▸ **INSTRUCTIONS TO FOLLOW**:
Could you copy exactly the lines from the one containing "A limited set" through the last line of the records, leaving out every picture?

----- STUDY MATERIAL -----

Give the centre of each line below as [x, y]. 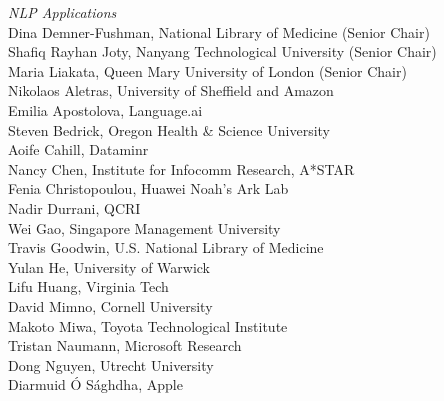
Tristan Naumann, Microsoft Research [125, 345]
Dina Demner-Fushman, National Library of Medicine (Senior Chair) [219, 31]
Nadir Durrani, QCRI [74, 207]
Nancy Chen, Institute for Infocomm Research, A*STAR [181, 168]
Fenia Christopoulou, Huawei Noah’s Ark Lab [148, 188]
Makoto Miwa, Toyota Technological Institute [148, 325]
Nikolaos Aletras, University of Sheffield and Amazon [171, 90]
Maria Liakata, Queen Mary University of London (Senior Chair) [207, 70]
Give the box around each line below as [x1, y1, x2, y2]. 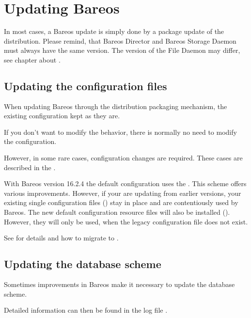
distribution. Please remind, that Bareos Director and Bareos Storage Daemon [4, 35, 236, 46]
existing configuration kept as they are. [4, 111, 120, 121]
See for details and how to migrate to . [4, 233, 119, 243]
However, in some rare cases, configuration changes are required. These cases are [4, 153, 243, 163]
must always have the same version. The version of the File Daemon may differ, [4, 45, 240, 55]
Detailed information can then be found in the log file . [4, 305, 168, 315]
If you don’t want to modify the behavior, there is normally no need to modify [4, 127, 237, 137]
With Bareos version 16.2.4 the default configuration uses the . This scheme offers [4, 178, 247, 189]
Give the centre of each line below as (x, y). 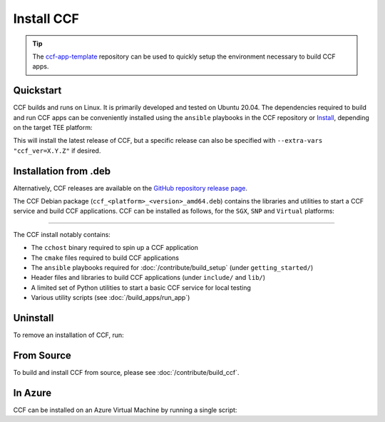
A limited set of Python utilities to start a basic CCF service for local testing (141, 287)
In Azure (32, 393)
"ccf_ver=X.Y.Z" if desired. (57, 151)
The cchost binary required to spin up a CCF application (115, 248)
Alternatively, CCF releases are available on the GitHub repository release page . (130, 188)
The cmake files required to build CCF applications (105, 258)
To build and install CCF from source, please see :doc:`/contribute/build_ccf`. (126, 373)
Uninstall (34, 318)
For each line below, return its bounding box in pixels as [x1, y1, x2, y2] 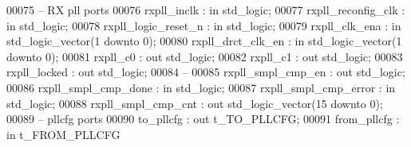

-----

▸ **ANSWER SECTION**:
A limited set of Python utilities to start a basic CCF service for local testing (141, 287)
In Azure (32, 393)
"ccf_ver=X.Y.Z" if desired. (57, 151)
The cchost binary required to spin up a CCF application (115, 248)
Alternatively, CCF releases are available on the GitHub repository release page . (130, 188)
The cmake files required to build CCF applications (105, 258)
To build and install CCF from source, please see :doc:`/contribute/build_ccf`. (126, 373)
Uninstall (34, 318)
For each line below, return its bounding box in pixels as [x1, y1, x2, y2] 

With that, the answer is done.